Single injection of medication into existing IV line or muscle. Effective for ~60 minutes, wears off gradually.

  • Can give you a brief rest, then allow you to get back to unmedicated labor after it wears off.

  • Or you can use it while waiting for an epidural to be administered.

  • Temporary relief may not be what you're looking for.

  • It is in the bloodstream, so baby is also medicated.

  • May not be safe to use close to delivery.

Epidural

A mix of analgesic and anesthetic continuously administered through catheter placed in back, between vertebrae. Effective until turned off, after delivery. Additional medication (bolus) available for self-administration to adjust to increasing labor intensity or breakthrough pain.

Disrupts the communication of the central nervous system, blocking pain and other sensations and sometimes movement.

  • Very strong or even complete relief of labor sensations.

  • Continuous through delivery.

  • Not in the bloodstream, so no effect on baby.

  • Can be more challenging to stay active with epidural - changing positions often and effectively for labor progress.

  • Can fail, or deliver an insufficient amount of relief, leading to frustration and disruption.

Tips for Building Pain Management Plan

Start with non-medicated, coping tools — they help early and set a strong foundation. Many benefit from practice, so start learning how to use them now.

  • Know your options and when to use them. Not everything is available at every hospital—ask in advance.

  • Bring a support person who knows your plan. Whether it's a partner, friend, or doula, they can speak up if you're tired, overwhelmed, or focused inward.

  • Stay flexible. You don’t need to pick a “natural” or “medical” route—most people use both.

  • Include your preferences in your birth plan, if you would like to request pain medication (vs. being offered), if you'd like to labor in water, and who you want present for support.

If You’re Considering an Epidural, Read This

You’re not alone, 60%+ women in the US get epidurals.
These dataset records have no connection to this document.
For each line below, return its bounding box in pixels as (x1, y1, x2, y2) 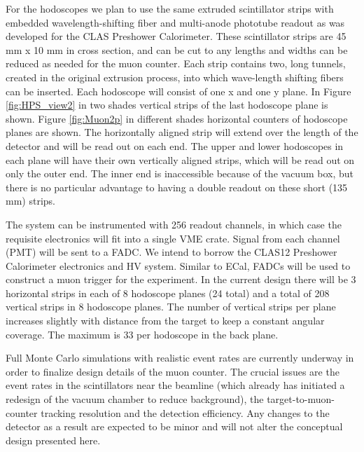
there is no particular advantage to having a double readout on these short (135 (6, 179, 348, 194)
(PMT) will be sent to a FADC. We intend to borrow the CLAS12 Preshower (6, 245, 337, 259)
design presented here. (6, 432, 101, 447)
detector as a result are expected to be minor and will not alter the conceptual (6, 419, 343, 434)
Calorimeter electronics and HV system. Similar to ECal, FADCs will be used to (6, 258, 351, 273)
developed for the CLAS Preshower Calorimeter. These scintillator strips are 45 (6, 29, 346, 43)
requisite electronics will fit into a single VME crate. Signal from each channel (6, 231, 340, 245)
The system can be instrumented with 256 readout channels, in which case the (6, 217, 342, 231)
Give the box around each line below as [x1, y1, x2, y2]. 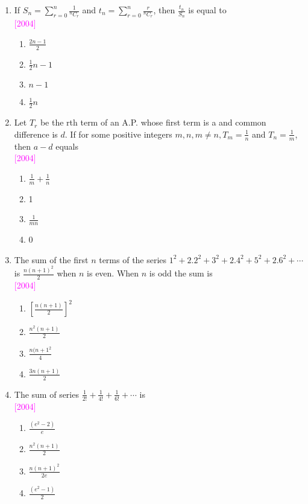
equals [55, 139, 78, 152]
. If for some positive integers [64, 127, 172, 140]
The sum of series [14, 388, 79, 400]
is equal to [188, 4, 227, 16]
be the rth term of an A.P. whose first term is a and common [40, 116, 266, 129]
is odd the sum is [149, 267, 213, 279]
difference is [14, 127, 58, 140]
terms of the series [99, 253, 167, 266]
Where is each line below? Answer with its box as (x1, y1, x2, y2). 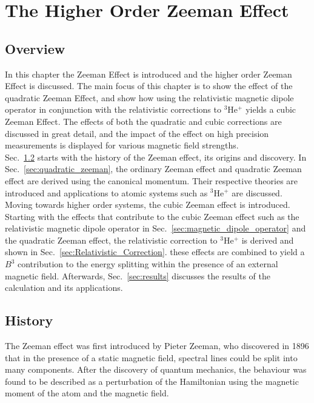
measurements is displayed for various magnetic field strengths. (5, 139, 239, 152)
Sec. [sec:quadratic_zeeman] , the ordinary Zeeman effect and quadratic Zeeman (5, 162, 302, 175)
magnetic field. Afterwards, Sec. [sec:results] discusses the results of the (5, 269, 271, 282)
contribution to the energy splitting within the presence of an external (17, 258, 278, 270)
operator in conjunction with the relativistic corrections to (5, 103, 221, 116)
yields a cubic (246, 103, 296, 116)
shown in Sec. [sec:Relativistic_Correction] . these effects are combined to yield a (5, 245, 305, 258)
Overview (5, 39, 65, 58)
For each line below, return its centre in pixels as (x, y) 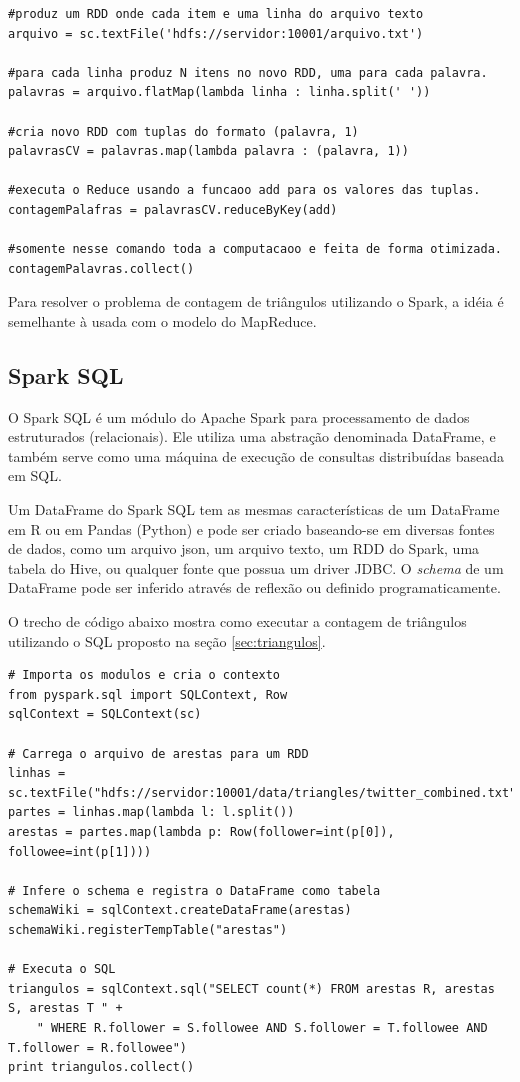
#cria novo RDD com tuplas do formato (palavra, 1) (183, 131)
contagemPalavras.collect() (101, 268)
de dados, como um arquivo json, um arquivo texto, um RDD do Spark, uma (244, 548)
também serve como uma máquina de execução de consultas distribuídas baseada (256, 455)
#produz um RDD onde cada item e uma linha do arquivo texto (216, 14)
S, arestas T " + (65, 1008)
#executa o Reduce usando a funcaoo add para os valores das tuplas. (244, 190)
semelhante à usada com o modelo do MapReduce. (162, 320)
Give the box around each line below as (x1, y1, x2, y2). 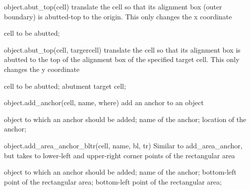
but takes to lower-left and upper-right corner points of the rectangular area (4, 150, 235, 160)
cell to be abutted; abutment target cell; (4, 80, 126, 91)
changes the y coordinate (4, 63, 80, 74)
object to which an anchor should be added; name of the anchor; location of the (4, 114, 247, 124)
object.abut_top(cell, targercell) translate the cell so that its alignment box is (4, 44, 241, 55)
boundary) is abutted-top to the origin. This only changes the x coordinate (4, 11, 232, 21)
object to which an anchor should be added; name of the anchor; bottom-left (4, 167, 237, 177)
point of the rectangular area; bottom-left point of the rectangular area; (4, 176, 222, 187)
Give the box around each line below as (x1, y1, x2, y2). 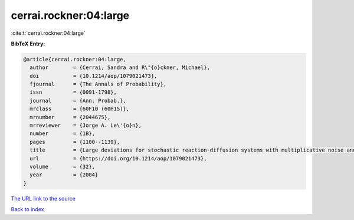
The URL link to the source (11, 195, 76, 202)
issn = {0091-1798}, (29, 89, 117, 96)
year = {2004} (29, 172, 99, 178)
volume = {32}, (29, 163, 96, 170)
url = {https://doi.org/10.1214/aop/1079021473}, (29, 155, 207, 162)
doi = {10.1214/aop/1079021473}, (29, 73, 158, 79)
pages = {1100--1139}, (29, 139, 120, 145)
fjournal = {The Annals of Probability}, (29, 81, 167, 88)
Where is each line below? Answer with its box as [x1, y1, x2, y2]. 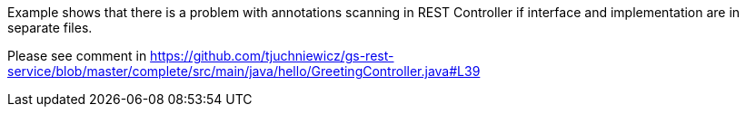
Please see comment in [7, 48, 147, 63]
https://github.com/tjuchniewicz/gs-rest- [150, 48, 394, 63]
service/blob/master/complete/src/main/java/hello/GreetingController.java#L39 [7, 63, 481, 79]
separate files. [7, 20, 93, 35]

Epidurals are the most effective form of pain relief used in labor, but here’s what many don’t realize:

  • You still need to move to help labor progress. Even if you can’t walk, you can shift, use a peanut ball, or have someone help reposition you.
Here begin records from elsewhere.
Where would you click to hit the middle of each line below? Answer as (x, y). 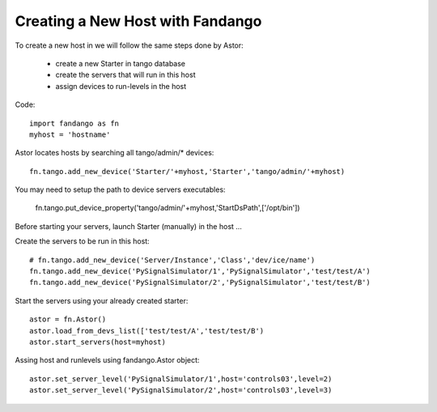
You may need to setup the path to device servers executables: (120, 189)
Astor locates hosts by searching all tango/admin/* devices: (115, 153)
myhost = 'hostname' (70, 134)
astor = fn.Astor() (68, 319)
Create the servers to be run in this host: (82, 241)
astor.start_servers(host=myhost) (98, 342)
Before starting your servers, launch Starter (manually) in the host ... (129, 226)
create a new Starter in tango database (121, 63)
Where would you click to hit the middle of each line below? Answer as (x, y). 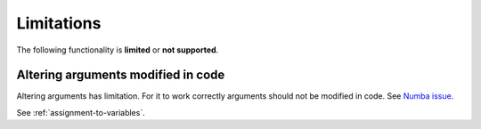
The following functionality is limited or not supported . (118, 50)
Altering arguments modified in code (121, 75)
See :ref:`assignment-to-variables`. (81, 112)
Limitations (59, 23)
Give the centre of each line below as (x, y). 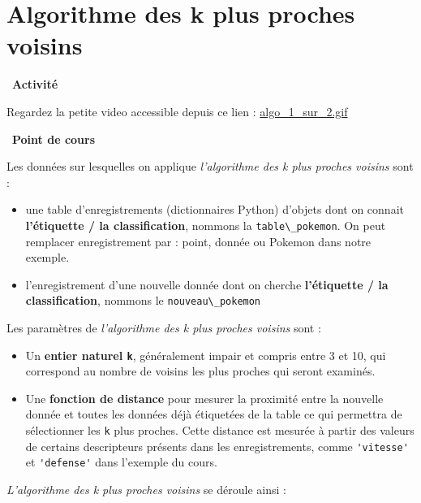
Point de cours (54, 139)
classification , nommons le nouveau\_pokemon (143, 300)
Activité (35, 84)
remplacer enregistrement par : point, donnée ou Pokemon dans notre (198, 241)
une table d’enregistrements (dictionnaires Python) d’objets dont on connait (215, 209)
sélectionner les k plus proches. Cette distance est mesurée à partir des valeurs (220, 430)
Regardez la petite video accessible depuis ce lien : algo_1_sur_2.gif (177, 111)
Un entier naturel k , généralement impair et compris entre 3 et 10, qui (206, 355)
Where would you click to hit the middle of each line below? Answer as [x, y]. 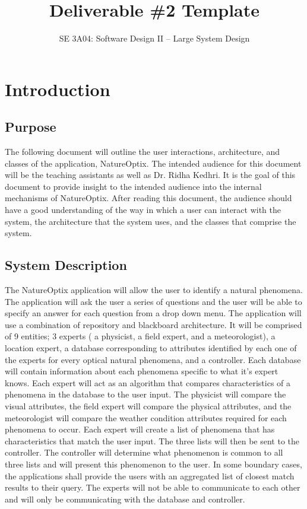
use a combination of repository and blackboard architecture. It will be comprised [153, 324]
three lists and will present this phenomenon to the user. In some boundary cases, [153, 464]
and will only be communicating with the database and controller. [125, 499]
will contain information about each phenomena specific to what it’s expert [142, 371]
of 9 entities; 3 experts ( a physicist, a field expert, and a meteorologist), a [140, 336]
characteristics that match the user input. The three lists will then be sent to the [152, 440]
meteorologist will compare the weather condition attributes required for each [146, 417]
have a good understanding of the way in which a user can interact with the [143, 210]

  • You may need help to move. Ask your partner, doula, or nurse to assist with regular position changes (every 30–60 mins).
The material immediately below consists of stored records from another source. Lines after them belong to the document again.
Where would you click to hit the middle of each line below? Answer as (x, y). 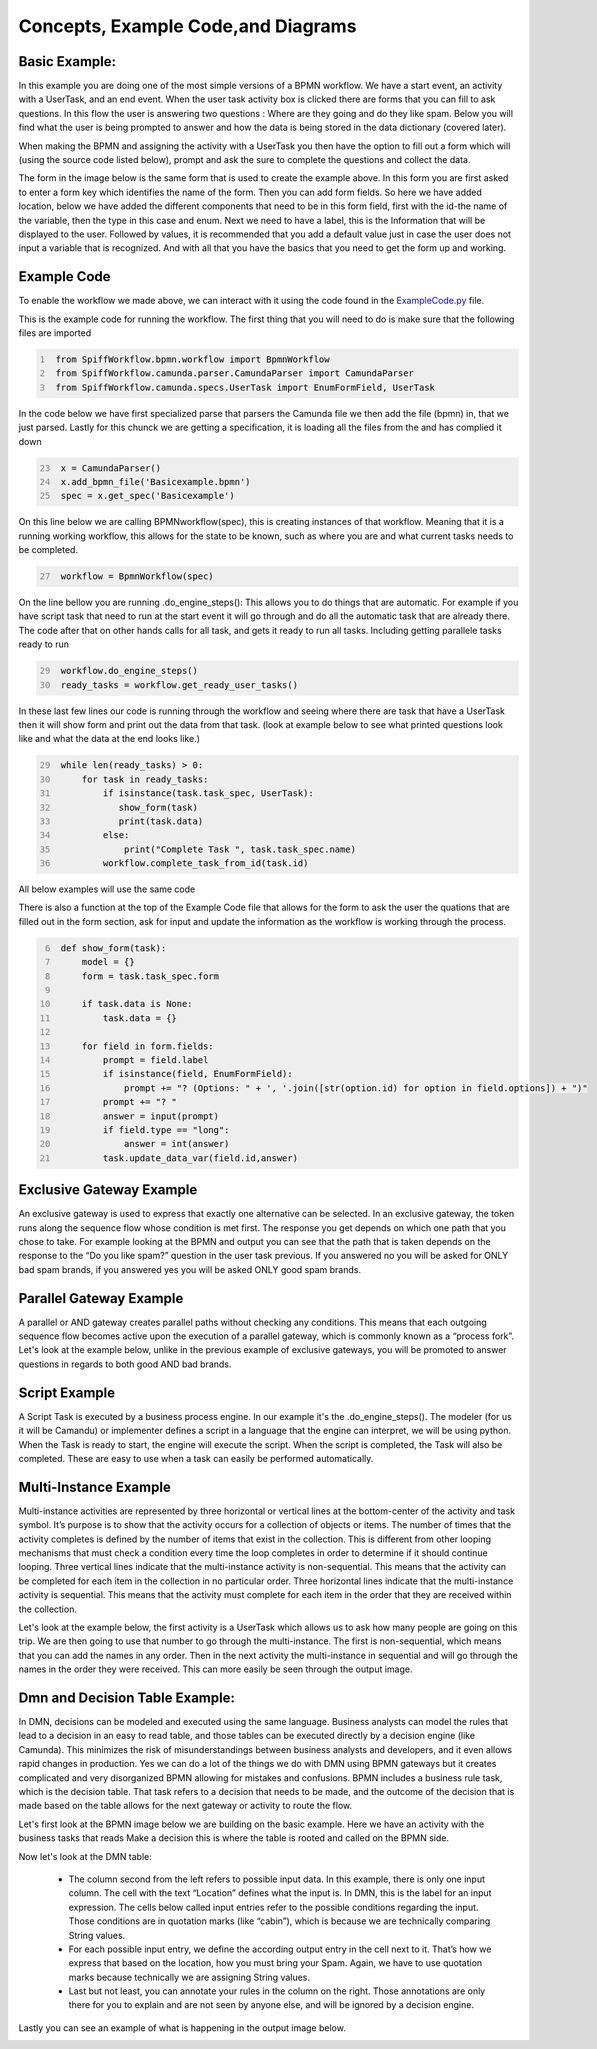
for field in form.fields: (147, 1046)
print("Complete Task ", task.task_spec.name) (240, 849)
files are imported (55, 333)
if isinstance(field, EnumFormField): (198, 1074)
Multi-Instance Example (95, 1486)
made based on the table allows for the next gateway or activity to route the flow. (185, 1806)
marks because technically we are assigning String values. (189, 1977)
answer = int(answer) (176, 1144)

  • Make your preferences clear in your birth plan. If you are going to hold off on the epidural for as long as you can in labor, consider a phrase like this in your birth plan so you don't inadvertently get derailed by a well-meaning nurse: “Please do not ask me if I want the epidural. I will request it when I’m ready.”

  • Even with an epidural, there may be discomfort during pressure or pushing. It doesn’t always take away all sensation and that’s okay. It helps you stay connected and know when to push.

  • Epidurals aren’t just for intense pain—they’re also helpful when labor is long. Many choose an epidural not because the pain is unbearable, but because labor is dragging on and they need rest. It’s okay to make that call for endurance, not just intensity.

Final Thoughts

There’s no medal for pain—and no shame in using any tool, whether it’s breathwork, movement, or medication. Labor is intense, and you deserve to feel supported, respected, and prepared, through whatever path your birth takes. Practice coping skills ahead of time so you can use what works best for you in the moment.

Let this guide be your starting point. Your body is capable. Your choices matter. And support makes all the difference.